Excerpted data —

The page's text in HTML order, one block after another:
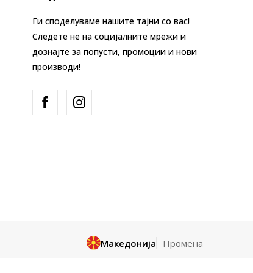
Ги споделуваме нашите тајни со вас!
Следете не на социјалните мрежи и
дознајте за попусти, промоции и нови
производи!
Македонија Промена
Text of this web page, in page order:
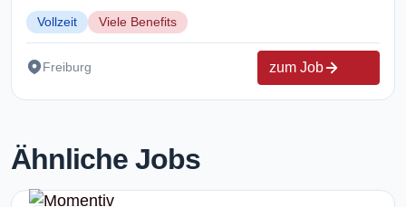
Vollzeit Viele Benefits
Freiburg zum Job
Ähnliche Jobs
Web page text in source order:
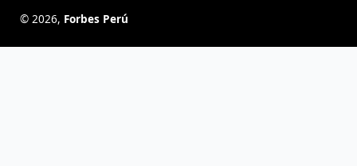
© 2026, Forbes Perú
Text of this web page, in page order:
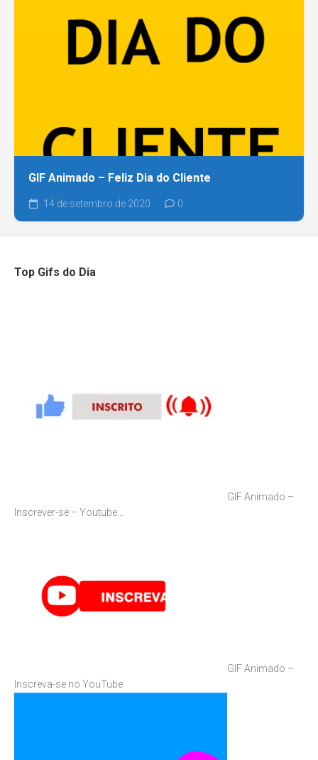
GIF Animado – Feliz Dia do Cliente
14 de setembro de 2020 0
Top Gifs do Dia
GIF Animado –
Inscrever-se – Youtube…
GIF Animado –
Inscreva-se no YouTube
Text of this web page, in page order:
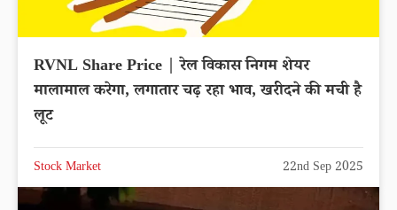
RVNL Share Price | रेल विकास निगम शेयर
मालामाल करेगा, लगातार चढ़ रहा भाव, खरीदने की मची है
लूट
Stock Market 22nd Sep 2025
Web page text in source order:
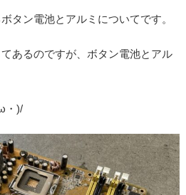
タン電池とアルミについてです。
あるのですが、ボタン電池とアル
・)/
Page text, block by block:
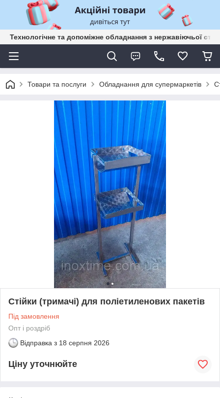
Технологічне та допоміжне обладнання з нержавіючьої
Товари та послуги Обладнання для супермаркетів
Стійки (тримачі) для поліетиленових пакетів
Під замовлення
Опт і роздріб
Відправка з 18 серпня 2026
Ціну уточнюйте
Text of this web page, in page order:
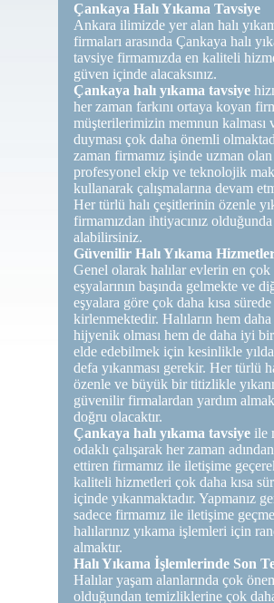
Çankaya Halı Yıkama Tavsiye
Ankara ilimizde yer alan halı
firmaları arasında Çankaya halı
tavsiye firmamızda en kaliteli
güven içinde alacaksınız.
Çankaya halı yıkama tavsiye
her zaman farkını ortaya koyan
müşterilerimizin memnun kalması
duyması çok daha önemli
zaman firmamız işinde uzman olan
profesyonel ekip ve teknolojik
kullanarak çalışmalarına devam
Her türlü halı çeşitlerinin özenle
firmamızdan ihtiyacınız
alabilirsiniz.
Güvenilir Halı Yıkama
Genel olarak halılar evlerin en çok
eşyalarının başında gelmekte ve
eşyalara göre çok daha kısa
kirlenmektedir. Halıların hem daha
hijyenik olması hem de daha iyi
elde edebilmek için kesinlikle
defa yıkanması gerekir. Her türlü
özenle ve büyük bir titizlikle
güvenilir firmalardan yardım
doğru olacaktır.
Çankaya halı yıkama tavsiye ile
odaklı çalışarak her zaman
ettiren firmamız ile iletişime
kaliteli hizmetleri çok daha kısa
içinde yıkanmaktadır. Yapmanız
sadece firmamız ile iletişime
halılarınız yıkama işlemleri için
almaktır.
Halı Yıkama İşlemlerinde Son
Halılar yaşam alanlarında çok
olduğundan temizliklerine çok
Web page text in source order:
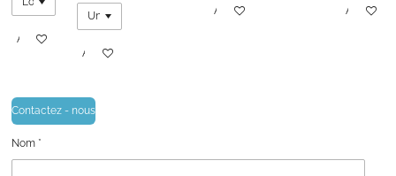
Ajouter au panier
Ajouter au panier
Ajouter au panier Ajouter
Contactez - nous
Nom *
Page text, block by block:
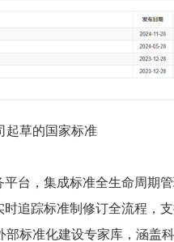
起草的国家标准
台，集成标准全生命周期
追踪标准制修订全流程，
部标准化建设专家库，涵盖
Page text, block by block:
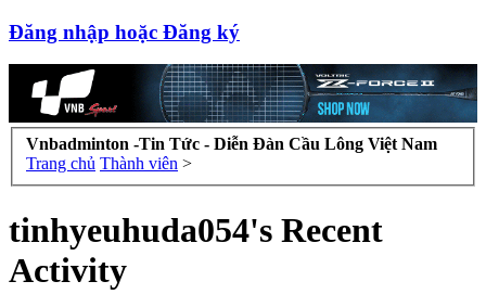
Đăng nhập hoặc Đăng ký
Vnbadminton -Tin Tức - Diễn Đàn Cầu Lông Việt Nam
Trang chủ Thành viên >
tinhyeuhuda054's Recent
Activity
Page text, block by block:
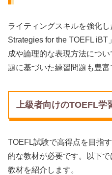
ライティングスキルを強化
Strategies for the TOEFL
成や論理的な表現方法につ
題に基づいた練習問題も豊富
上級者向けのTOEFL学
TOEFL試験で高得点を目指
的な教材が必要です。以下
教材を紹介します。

Task goal — Begin at the line above that has "müşterilerimizin memnun kalması" and stop after the line that has "doğru olacaktır.", copying each line exactly and adding nothing else.

Expected answer —
müşterilerimizin memnun kalması
duyması çok daha önemli
zaman firmamız işinde uzman olan
profesyonel ekip ve teknolojik
kullanarak çalışmalarına devam
Her türlü halı çeşitlerinin özenle
firmamızdan ihtiyacınız
alabilirsiniz.
Güvenilir Halı Yıkama
Genel olarak halılar evlerin en çok
eşyalarının başında gelmekte ve
eşyalara göre çok daha kısa
kirlenmektedir. Halıların hem daha
hijyenik olması hem de daha iyi
elde edebilmek için kesinlikle
defa yıkanması gerekir. Her türlü
özenle ve büyük bir titizlikle
güvenilir firmalardan yardım
doğru olacaktır.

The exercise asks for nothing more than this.